The Color Brown

by FrozenWings



Category: Rapunzel's Tangled Adventure (Cartoon)
Genre: Cassandra Appreciation Week (Disney: Tangled), Gen, LITTLE CASS, One Shot, This thing has no plot, but i hope you like it anyway!
Language: English
Status: Completed
Published: 2021-03-16
Updated: 2021-03-16
Packaged: 2021-03-25 08:00:16
Rating: General Audiences
Warnings: No Archive Warnings Apply
Chapters: 1
Words: 1,628
Publisher: archiveofourown.org
Story URL: https://archiveofourown.org/works/30085926
Author URL: https://archiveofourown.org/users/FrozenWings/pseuds/FrozenWings
Summary: Prompt: Favorite ThingsCass doesn’t understand what the seamstress’s problem is; wasn’t it normal for little girls to want dresses that were their favorite color? Besides, she had a lot of very good reasons for brown being hers.
Relationships: Captain of Corona's Guard & Cassandra (Disney)
Comments: 8
Kudos: 14





	The Color Brown

**Author's Note:**

> So, for me Cassandra Appreciation Week just so happens to coincide with a really busy week of academia. Yay. But I still managed to put together a little something; how could I not?
> 
> This fits in with the canon of my Untitled Young Cassandra series, but you don’t have to be following along with that to understand this. Happy reading!
> 
> Oh, almost forgot: takes place during the first fall Cass lived at the castle; she’s about four/five, depending on where you place her birthday (is there an agreed-upon birthday for her?).
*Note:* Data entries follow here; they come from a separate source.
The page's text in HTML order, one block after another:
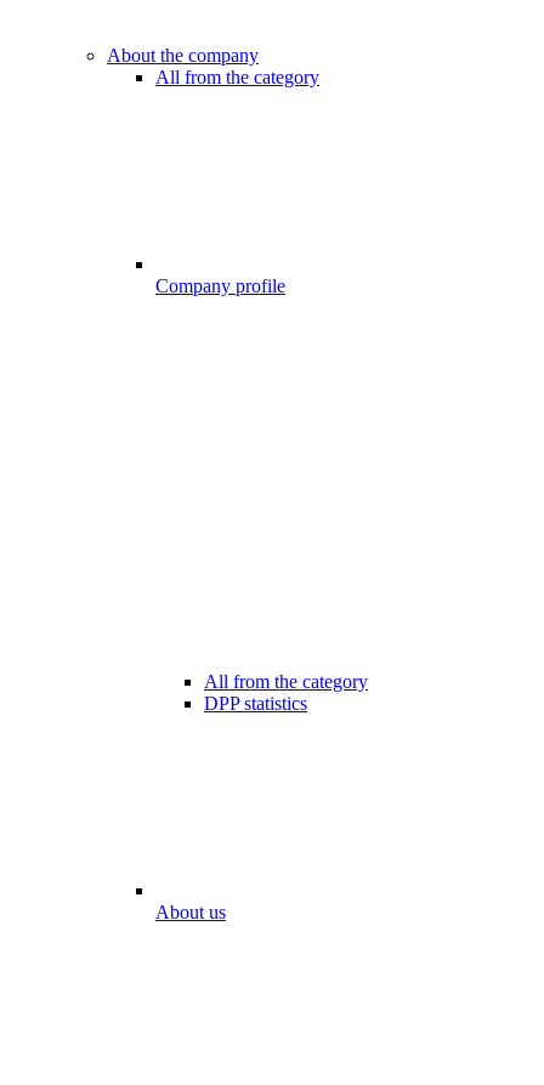
About the company
All from the category
Company profile
All from the category
DPP statistics
About us

Cass didn’t understand the funny look the castle seamstress was giving her. She had answered the lady’s question, after all, and in a very reasonable way too.

After all, there couldn’t possibly be a wrong answer for what color dress you wanted, right?

  
“Are you sure, dear?” the woman pressed, brows pinched as her eyes, perpetually squinted from a lifetime of sewing perfect seams, searched Cass’s face for any trace of sarcasm or jest or sulky contrariness. “I have plenty of pretty colors that would look very nice on you. Blues, reds, greens…”

She started to glide about the room as she spoke, skirts swishing and voice trailing off as she filled her hands with swatches of thick woolen fabric, the type suitable for, as her dad had put it, ‘winter dresses.’

Because that was why she was here in the seamstress’s workroom rather than outside in the crisp early-fall air watching her daddy and the other guards run through training drills or visiting with the horses in the stables or hunting through the gardens for Something Interesting (last week she found a teeny tiny skull from a long-dead mouse; that’d been really neat and fun too when she discovered that it had the magic power to make almost anyone leap three feet in the air and scream at the top of their lungs).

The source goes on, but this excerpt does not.